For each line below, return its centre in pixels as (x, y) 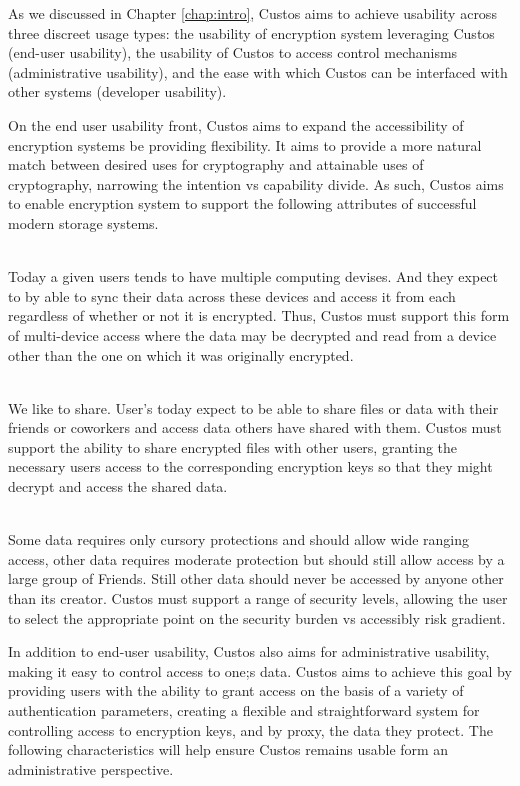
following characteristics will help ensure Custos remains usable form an (228, 749)
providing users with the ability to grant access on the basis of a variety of (236, 690)
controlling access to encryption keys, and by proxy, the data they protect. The (250, 729)
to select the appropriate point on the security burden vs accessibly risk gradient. (257, 617)
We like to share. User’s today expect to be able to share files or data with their (253, 407)
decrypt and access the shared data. (118, 486)
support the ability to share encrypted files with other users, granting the (233, 446)
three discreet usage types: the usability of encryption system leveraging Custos (251, 32)
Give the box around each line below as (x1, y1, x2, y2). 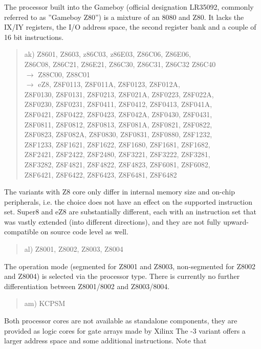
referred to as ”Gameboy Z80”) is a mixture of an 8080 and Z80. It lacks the (4, 11, 244, 22)
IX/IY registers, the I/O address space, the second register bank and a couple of (4, 21, 256, 32)
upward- (223, 216, 249, 227)
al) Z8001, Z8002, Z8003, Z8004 (24, 244, 123, 254)
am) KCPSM (24, 298, 66, 309)
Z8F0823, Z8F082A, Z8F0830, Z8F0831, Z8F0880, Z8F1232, (24, 129, 212, 140)
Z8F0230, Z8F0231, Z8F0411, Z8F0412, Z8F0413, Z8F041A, (24, 99, 212, 110)
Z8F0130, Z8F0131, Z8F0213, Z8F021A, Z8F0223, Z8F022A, (24, 89, 214, 99)
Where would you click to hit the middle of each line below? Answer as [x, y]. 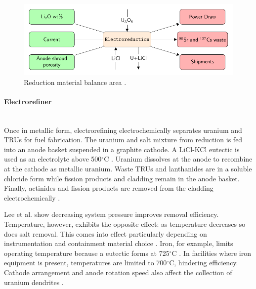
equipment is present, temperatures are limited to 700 [85, 263]
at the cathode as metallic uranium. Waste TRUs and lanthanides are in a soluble [128, 169]
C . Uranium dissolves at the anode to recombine [178, 159]
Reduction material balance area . [75, 82]
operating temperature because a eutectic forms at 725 [87, 253]
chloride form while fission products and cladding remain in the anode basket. [122, 178]
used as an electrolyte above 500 [53, 159]
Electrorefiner [28, 101]
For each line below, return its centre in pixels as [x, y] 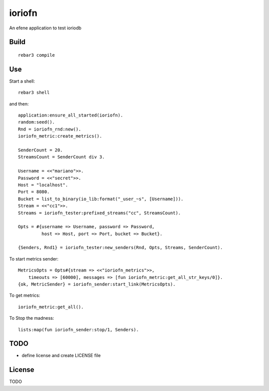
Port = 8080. [34, 192]
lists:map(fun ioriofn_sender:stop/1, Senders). [78, 329]
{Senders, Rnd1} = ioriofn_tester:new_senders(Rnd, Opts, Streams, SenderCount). [121, 248]
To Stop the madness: [32, 318]
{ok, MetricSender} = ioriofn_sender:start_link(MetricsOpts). [97, 284]
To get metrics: [25, 295]
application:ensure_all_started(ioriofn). [71, 115]
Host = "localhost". [43, 185]
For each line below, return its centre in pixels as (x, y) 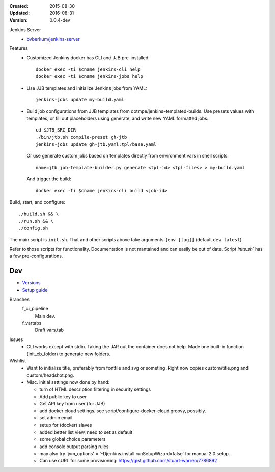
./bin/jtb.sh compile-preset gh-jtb (81, 137)
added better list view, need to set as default (86, 432)
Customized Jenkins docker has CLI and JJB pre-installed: (88, 58)
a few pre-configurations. (36, 256)
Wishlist (18, 361)
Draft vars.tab (49, 330)
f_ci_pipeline (35, 309)
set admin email (56, 418)
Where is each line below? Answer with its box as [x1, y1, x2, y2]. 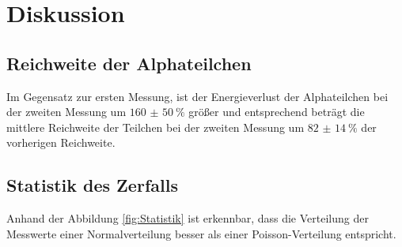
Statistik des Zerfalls [6, 173, 178, 197]
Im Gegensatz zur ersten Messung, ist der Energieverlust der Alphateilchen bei [6, 88, 389, 104]
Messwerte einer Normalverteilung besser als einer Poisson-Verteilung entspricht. [6, 225, 396, 241]
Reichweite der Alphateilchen [6, 51, 252, 75]
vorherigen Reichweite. [6, 134, 116, 151]
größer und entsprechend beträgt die [188, 103, 365, 120]
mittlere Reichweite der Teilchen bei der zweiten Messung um [6, 118, 305, 135]
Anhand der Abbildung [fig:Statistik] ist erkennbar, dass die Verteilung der [6, 210, 369, 226]
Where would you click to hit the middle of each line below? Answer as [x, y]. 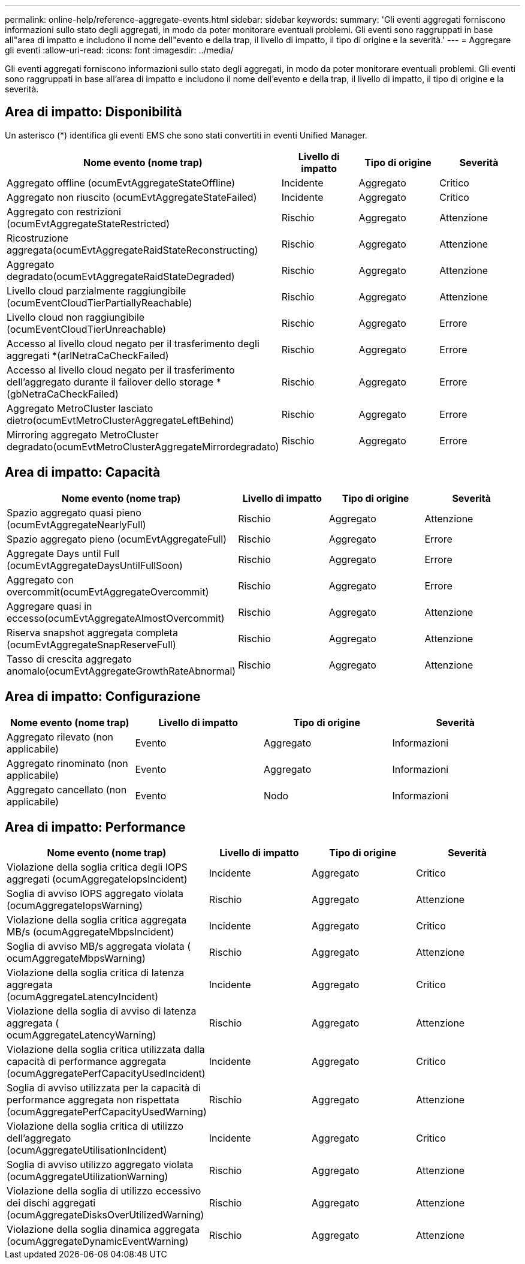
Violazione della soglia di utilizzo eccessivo [104, 1191]
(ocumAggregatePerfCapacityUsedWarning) [107, 1112]
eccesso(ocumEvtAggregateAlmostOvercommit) [116, 618]
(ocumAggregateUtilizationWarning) [87, 1177]
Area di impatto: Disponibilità [93, 112]
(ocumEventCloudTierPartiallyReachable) [99, 303]
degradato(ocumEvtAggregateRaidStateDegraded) [121, 276]
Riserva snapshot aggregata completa [92, 632]
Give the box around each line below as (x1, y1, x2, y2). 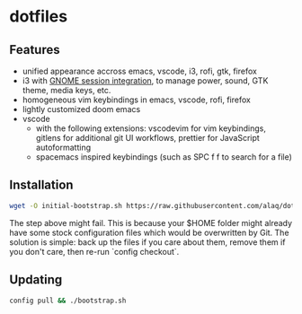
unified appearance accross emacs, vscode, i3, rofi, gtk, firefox (22, 65, 258, 76)
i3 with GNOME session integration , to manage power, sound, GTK (22, 75, 269, 86)
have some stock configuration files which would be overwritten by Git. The (9, 227, 289, 238)
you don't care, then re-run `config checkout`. (9, 246, 180, 257)
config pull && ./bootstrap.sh (9, 296, 127, 305)
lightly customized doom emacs (22, 104, 141, 114)
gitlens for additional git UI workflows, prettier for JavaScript (35, 133, 261, 143)
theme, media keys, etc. (22, 85, 111, 95)
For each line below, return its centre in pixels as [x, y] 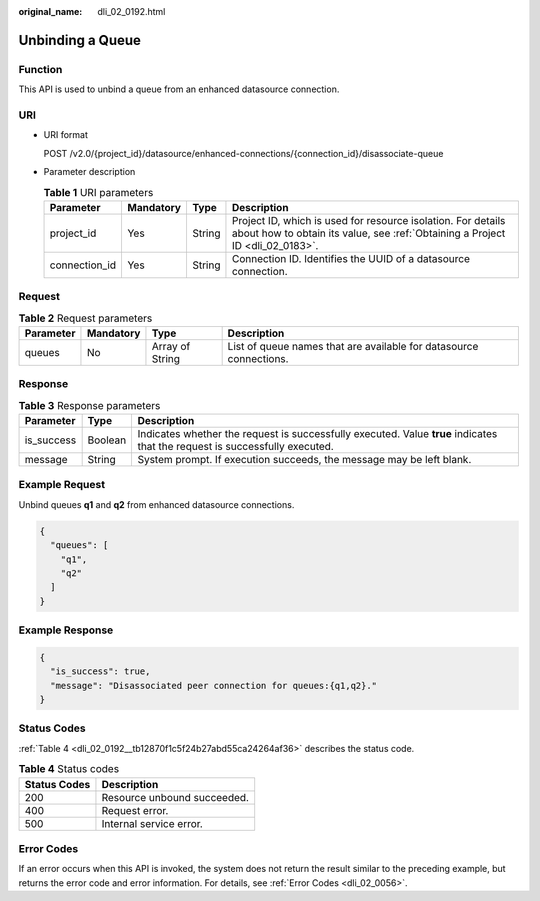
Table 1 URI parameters [98, 192]
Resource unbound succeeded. [175, 797]
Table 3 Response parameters [89, 405]
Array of [171, 346]
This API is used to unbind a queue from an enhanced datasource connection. [179, 89]
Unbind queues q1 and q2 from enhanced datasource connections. [156, 504]
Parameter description [89, 172]
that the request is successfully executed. [235, 447]
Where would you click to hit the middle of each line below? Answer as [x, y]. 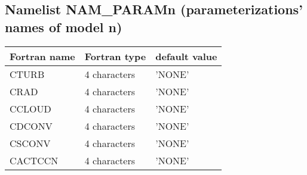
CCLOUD [30, 108]
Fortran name [42, 56]
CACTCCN [34, 160]
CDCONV [31, 126]
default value [186, 56]
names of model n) [64, 26]
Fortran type [115, 56]
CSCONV [30, 143]
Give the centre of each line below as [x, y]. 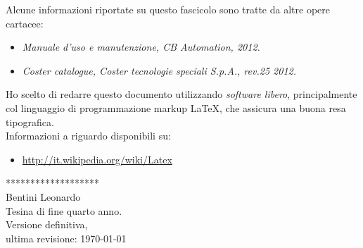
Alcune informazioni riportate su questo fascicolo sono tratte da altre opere [168, 9]
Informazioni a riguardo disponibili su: [88, 136]
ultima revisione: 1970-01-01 [66, 238]
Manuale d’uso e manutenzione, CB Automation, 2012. [141, 47]
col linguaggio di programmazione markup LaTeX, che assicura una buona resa [176, 107]
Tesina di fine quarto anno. [64, 210]
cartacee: [25, 23]
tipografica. [30, 122]
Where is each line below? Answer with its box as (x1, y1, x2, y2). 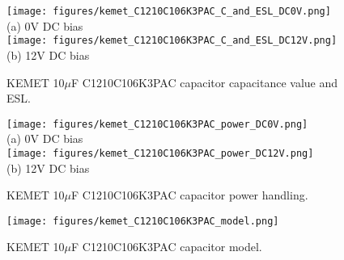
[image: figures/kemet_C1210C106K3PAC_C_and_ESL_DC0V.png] (6, 6, 331, 17)
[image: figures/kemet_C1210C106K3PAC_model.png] (6, 215, 279, 227)
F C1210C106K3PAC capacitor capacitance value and (71, 73, 338, 90)
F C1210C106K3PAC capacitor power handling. (71, 187, 308, 203)
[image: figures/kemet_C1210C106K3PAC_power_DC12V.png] (6, 147, 314, 159)
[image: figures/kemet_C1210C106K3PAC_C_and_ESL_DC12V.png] (6, 35, 338, 47)
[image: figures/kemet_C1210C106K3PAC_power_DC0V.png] (6, 118, 308, 130)
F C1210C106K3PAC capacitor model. (71, 238, 262, 255)
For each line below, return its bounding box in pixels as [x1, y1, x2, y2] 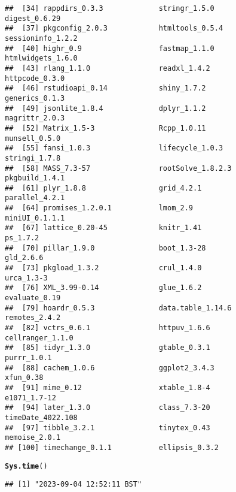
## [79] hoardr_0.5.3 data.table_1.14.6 [5, 303, 232, 312]
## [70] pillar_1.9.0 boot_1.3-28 [5, 243, 206, 252]
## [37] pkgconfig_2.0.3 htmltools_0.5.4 [5, 24, 223, 33]
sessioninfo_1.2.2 [5, 34, 78, 43]
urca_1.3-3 [5, 273, 48, 282]
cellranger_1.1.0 [5, 333, 73, 342]
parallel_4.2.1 [5, 194, 65, 203]
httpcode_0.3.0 [5, 74, 65, 83]

▶ [WHAT NEEDS TO BE DONE] Among the lines of the records, copy out each one that contains the word "anode".

▶ [REPLY]
C . Uranium dissolves at the anode to recombine [178, 159]
chloride form while fission products and cladding remain in the anode basket. [122, 178]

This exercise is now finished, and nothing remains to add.